As described above, Toulmin’s model of argument includes the following six components:

• Claim - The conclusion or main argument being made;

• Qualifier - Limits or conditions on the claim;

• Data - The facts, evidence, or premises that support the claim;

• Warrant - The logical connection or justification that bridges the data and claim;

• Rebuttal - Acknowledgment of counterarguments or exceptions to the claim;

• Backing - Additional support or justification for the warrant.

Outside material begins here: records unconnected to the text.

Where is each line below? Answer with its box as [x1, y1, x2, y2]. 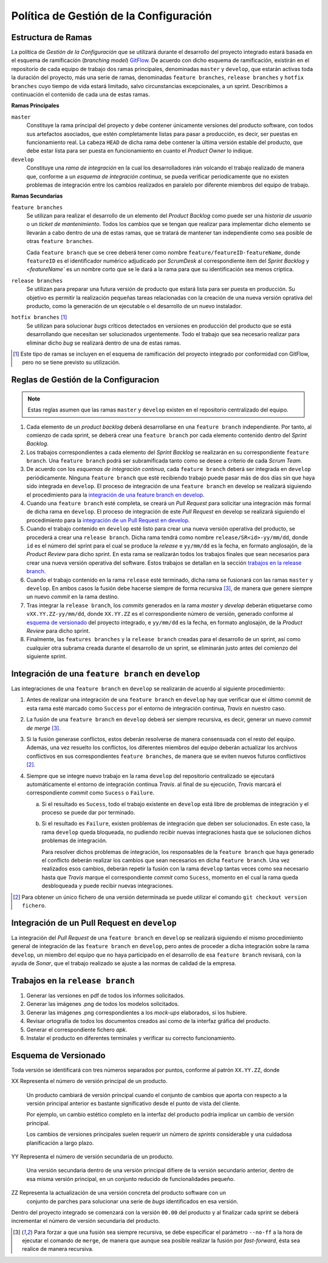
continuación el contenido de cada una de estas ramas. [11, 91, 150, 98]
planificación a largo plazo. [26, 1139, 94, 1146]
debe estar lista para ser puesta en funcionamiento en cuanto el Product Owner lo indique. [26, 147, 253, 154]
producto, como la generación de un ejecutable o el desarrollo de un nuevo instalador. [26, 303, 242, 309]
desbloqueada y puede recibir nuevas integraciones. [41, 882, 174, 890]
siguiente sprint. [26, 653, 67, 660]
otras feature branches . [26, 238, 94, 245]
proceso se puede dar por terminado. [41, 809, 135, 816]
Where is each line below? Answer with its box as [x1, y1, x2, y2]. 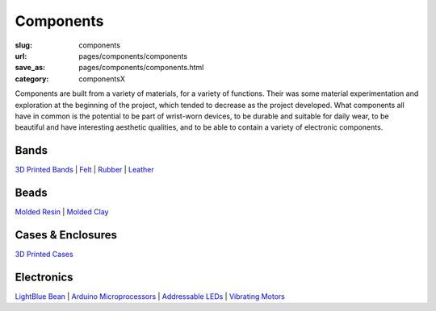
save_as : [15, 63, 46, 73]
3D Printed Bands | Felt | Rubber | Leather [15, 165, 154, 175]
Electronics [15, 270, 73, 284]
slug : [15, 40, 32, 50]
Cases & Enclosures [15, 228, 117, 242]
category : [15, 73, 49, 84]
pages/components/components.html [78, 63, 204, 73]
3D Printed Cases [15, 250, 73, 259]
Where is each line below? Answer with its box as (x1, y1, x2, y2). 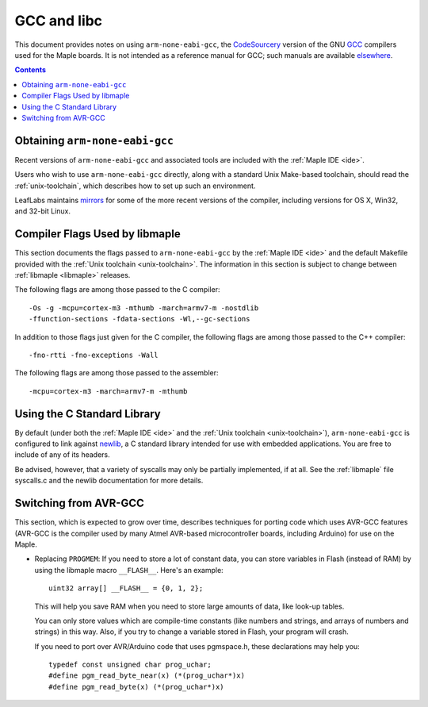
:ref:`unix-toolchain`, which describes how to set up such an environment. (14, 181, 256, 190)
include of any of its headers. (14, 450, 110, 459)
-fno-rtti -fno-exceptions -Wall (29, 351, 159, 359)
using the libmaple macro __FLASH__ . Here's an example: (34, 565, 224, 574)
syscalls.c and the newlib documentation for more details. (14, 476, 204, 486)
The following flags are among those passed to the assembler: (14, 368, 219, 378)
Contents (14, 65, 47, 75)
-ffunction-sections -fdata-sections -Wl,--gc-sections (29, 314, 250, 324)
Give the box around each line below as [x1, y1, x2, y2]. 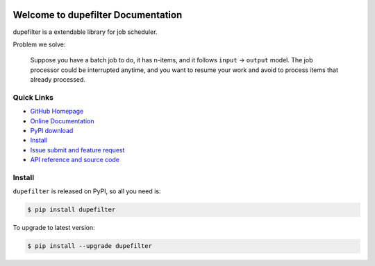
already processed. [30, 76, 86, 84]
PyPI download [30, 127, 74, 134]
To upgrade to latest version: [12, 224, 95, 232]
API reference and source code [30, 156, 119, 164]
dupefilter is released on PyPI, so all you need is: [12, 187, 161, 195]
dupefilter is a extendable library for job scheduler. [12, 28, 158, 36]
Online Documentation [30, 116, 94, 125]
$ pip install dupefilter [27, 206, 116, 214]

Our Critical-Questions-of-Thought (CQoT) approach can be summarised by the

four steps illustrated in Figure 2. The chosen name already hints at the main

component of this technique, i.e., the critical questions, whose contribution

occur in Step 2 of the pipeline. For each CQ we identify which elements of

Toulmin’s model the question targets. Note that we are not trying to claim

that an LLM follows the Toulmin model of argumentation, but rather that

LLMs engage in presumptive reasoning, and so a set of CQs that cover all

the elements of Toulmin’s general schema of presumptive reasoning provide a

suitable battery of queries with which to test any conclusions that an LLM

comes up with. The leveraged critical questions are:

Does the reasoning process start with clearly defined premises? (Data)
Are the premises supported by evidence or accepted facts? (Data)
Does the reasoning process use logical connections between premises and

conclusions? (Warrant)

Are the logical connections used in the reasoning process valid? (Warrant)
Does the reasoning process avoid fallacies or logical errors? (Warrant,

Backing)

Is the conclusion logically derived from the premises? (Claim)
Is the reasoning process consistent with established knowledge or principles?

(Backing)

Does the reasoning process lead to a conclusion that is plausible and reasonable?

(Claim, Qualifier, Rebuttal)

Critical-Questions-of-Thought is a simple approach that can be implemented on top of any LLMs. In this section, we introduce and break down each of the four stages that compose the CQoT pipeline, as depicted in Figure 2. In a nutshell, Steps 1, 2 and 4 can be interpreted as different prompting strategies leveraging the outcome of the previous steps. Step 3 operates as a checkpoint. It verifies the model’s responses to the CQs and decides whether the pipeline should continue to the final phase or iterate over, effectively starting again from the initial stage. More precisely:

• Step 1. Prompt the LLM to reason logically about the input query and sketch a plan to follow. The model must divide each reasoning process into premises and conclusions so that each conclusion derives from the respective premises. No final response should be provided.

• Step 2. The model will now have to assess the validity of the previously envisaged reasoning steps by checking whether they address the critical questions devised in Section 3. All such CQs are related to the validity of logical reasoning and refer to specific elements of the Toulmin representation of arguments.

• Step 3. The model has to evaluate the replies to the critical questions. If there are at least 7/8 positive answers, then the pipeline will move to Step 4. Otherwise, the pipeline will start again from Step 1. This will occur for a maximum of five iterations, after which the requirement will drop to a minimum of 5/8 positive answers. If this score has not been reached after a total of ten iterations, the pipeline will, regardless, move to Step 4 with the latest generated reasoning plan.

• Step 4. Having determined the correctness of the model reasoning process, the LLM is now required to strictly follow it in order to provide the final reply to the original user prompt.